Sir Mike is also interested in what happens with Australia's drug reimbursement system, which may be a model for VBP in the UK. He is "quite envious" of parts of the Australian system, whereby Professor Lloyd Sansom, chairman of the country's Pharmaceutical Benefits Advisory Committee, sits down with a company and negotiates a drug price if PBAC thinks it is too expensive. He thinks that system has its advantages.

"I don't really know what precisely is in [Health Secretary] Andrew Lansley's mind on value-based pricing. In one sense, we already do it. We look at the cost, [but] we don't set prices. The pharmaceutical industry likes the present arrangement whereby it has free pricing. We have these patient access schemes, which often enable us to acquire drugs at a lower price than the list price, but the companies are very keen on maintaining the [high] list price, because it's used as a reference price [in Europe]... Therein lie the difficulties, and I'm not sure how to square that circle."

Sir Mike recognises that there may be risks that involvement in drug pricing would dirty NICE's hands and sully its reputations for scientific integrity and independence from government. "Maybe it should be separate and that's fine." And that separate pricing body would not necessarily have to replicate NICE's cost-effectiveness work, he believes. "In theory, if something came in at £40,000 per quality adjusted life year, you might say to the company, 'Look, you're going to have to reduce the price by 25% and then we'll say yes.' The appraisal committee [NICE currently has] could easily indicate to whoever's going to do the price negotiation the sort of level the treatment would become cost-effective." In essence, this is what happens with PBAC, says Sir Mike. "It's just an added step. Whether the step should be done by NICE or somebody else, I'm neutral."

Second chance

While he is agnostic over their administration of drug pricing systems, Sir Mike has clear views on the systems themselves. Indeed, NICE already has some indirect experience in drug pricing. As Sir Mike alluded to above, NICE approves patient access schemes for medicines that the institute does not find to be cost- and clinically-effective in the first instance. These schemes allow patients access to drugs at a price they would not otherwise have got and they also give companies a second chance. They are supposed to be the "exception rather than the rule", according to the PPRS, but there are 11 of them already, mostly covering anticancer drugs. They can either be financially-based or outcome-based schemes. For example, they can involve a rebate (such as Johnson & Johnson's multiple myeloma therapy, Velcade (bortezomib)), there are dose-capping schemes where a patient gets 'x' number of doses and then gets the rest for free, there are cost-capping methods, and simple discount schemes.
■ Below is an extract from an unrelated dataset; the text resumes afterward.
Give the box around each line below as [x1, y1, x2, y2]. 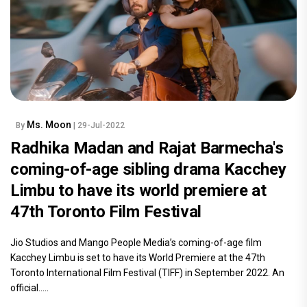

Sir Mike is worried these schemes may become too complicated for the health service to implement. He says that in the case of Velcade, trusts have to be able to demonstrate to J&J which patients did not get a response and which ones did. "It should be quite simple, but if you have too many of these schemes running like that it becomes quite an administrative burden."

If the institute is approving these schemes, should it not be interested in what happens to them post-NICE? "We're only giving them a tick in the sense that if the scheme is implemented it will render the product cost-effective. But making a scheme operable is not our job. It's the Department of Health and the ministers who agree to a scheme ultimately, and then it's up to the NHS to sort it."

To the suggestion that patient access schemes might be a temporary measure until VBP comes through, Sir Mike responds that he has "no idea". He also says he has not started any VBP negotiations with the DoH as yet and, while the government has said it is planning to launch a formal consultation on the matter this month, Sir Mike doubts that Mr Lansley is “going to seriously think about it for a bit longer yet".

Elizabeth Sukkar is world editor of Scrip Intelligence, a sister publication of Regulatory Affairs Pharma. A longer version of this article will appear in Scrip 100 in December 2010.